Collected data entries:
□ □ □
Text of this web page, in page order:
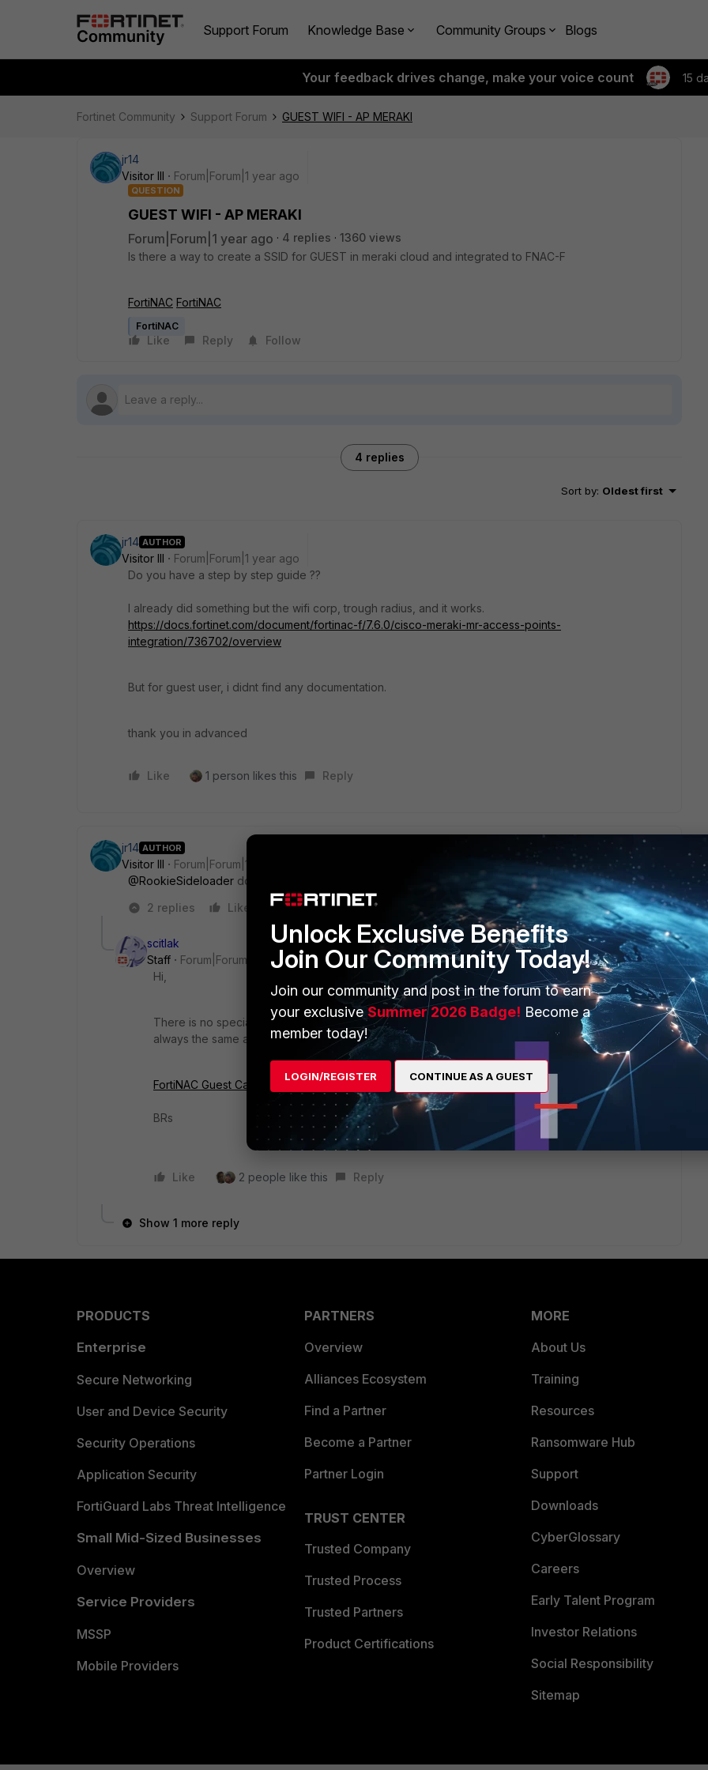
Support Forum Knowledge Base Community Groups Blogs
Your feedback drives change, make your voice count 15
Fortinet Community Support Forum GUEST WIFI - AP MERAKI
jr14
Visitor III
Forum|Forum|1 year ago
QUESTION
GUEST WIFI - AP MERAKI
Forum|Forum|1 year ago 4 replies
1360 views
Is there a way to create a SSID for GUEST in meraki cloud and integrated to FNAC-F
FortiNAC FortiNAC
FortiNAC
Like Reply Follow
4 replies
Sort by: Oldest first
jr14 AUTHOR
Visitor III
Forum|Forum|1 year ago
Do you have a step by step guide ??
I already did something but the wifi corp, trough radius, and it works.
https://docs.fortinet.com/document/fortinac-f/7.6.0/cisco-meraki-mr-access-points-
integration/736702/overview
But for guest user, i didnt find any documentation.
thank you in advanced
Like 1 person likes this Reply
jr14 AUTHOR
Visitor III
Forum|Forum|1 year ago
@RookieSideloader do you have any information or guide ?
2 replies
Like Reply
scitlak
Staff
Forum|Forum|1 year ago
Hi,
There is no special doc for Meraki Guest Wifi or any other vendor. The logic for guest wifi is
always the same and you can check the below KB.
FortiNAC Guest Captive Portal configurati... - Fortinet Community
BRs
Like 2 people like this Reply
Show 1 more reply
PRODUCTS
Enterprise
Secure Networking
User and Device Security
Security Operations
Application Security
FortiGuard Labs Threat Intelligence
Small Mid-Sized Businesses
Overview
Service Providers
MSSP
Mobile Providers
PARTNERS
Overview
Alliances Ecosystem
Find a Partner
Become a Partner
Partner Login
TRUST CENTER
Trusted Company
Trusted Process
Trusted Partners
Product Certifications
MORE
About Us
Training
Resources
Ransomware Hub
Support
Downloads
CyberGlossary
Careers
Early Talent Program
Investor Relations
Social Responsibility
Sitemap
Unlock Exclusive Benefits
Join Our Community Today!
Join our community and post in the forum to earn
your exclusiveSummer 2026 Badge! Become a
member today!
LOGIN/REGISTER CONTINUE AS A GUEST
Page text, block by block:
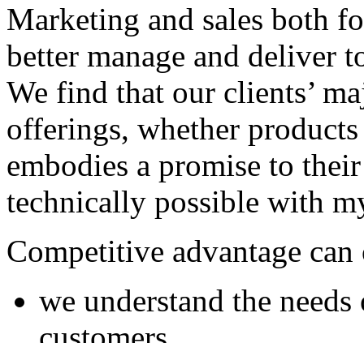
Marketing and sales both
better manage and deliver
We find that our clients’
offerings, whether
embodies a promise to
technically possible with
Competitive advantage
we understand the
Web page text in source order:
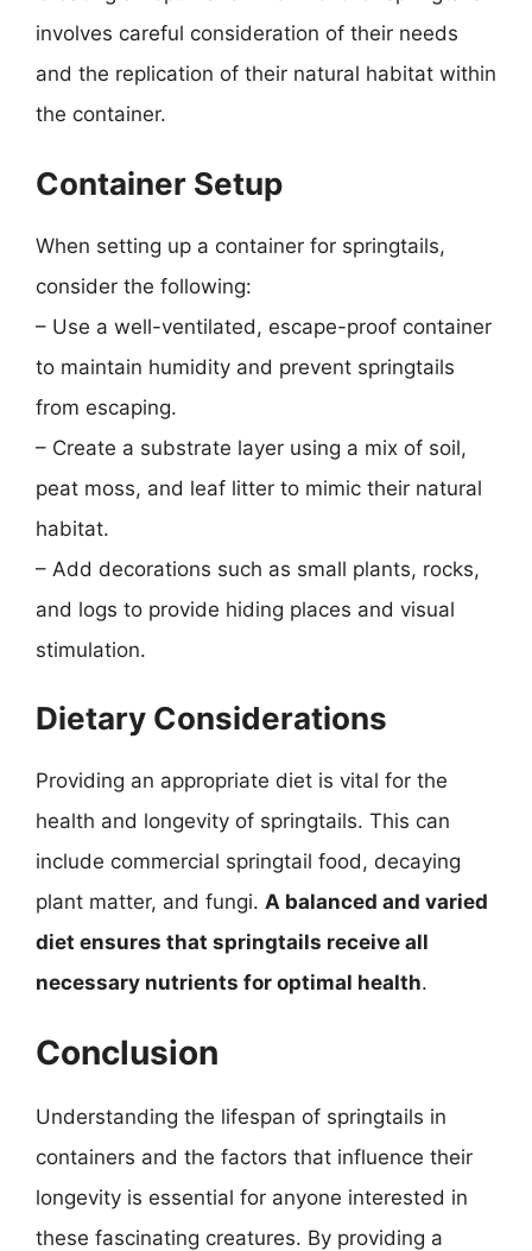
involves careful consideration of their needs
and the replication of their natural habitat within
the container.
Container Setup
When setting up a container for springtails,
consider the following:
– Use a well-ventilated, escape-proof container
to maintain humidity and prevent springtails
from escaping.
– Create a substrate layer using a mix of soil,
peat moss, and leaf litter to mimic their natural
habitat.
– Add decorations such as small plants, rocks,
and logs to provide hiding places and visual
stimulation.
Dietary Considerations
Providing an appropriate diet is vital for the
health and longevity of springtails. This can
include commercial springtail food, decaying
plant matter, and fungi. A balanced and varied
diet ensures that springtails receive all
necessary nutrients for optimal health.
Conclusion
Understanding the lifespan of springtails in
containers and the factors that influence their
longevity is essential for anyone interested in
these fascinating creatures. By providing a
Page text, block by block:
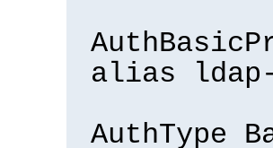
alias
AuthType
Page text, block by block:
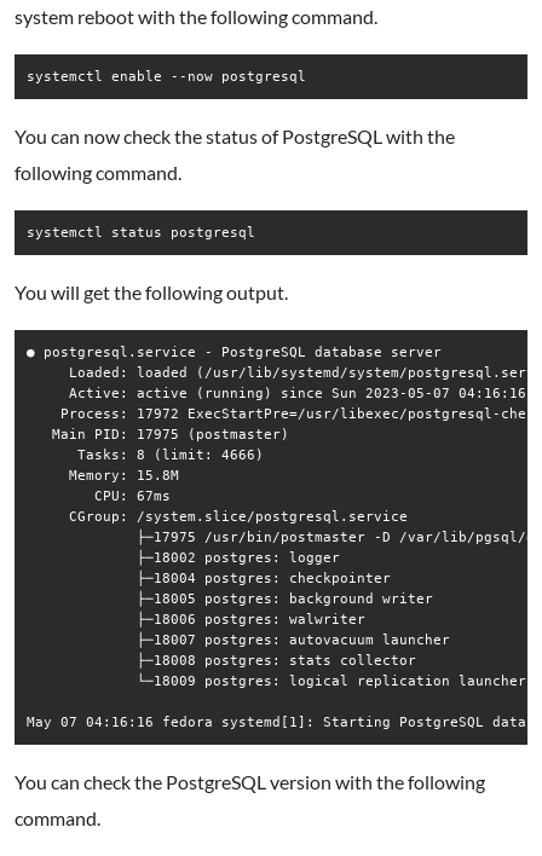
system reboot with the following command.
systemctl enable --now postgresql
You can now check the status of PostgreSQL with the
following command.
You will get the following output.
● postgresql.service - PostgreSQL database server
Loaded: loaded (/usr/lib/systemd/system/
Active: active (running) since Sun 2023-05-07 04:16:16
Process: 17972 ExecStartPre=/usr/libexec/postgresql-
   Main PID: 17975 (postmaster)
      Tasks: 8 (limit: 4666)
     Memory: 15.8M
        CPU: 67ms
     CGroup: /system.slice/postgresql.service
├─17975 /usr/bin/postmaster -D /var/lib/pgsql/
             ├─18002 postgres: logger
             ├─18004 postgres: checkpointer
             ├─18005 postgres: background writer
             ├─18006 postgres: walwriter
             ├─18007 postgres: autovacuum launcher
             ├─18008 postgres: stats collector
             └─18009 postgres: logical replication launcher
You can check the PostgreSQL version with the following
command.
□ □ □
*WORK TO COMPLETE*
Each line in the data that holds the string "Join" must be returned.

*RESULT FOR THIS EXERCISE*
Join Our Community Today!
Join our community and post in the forum to earn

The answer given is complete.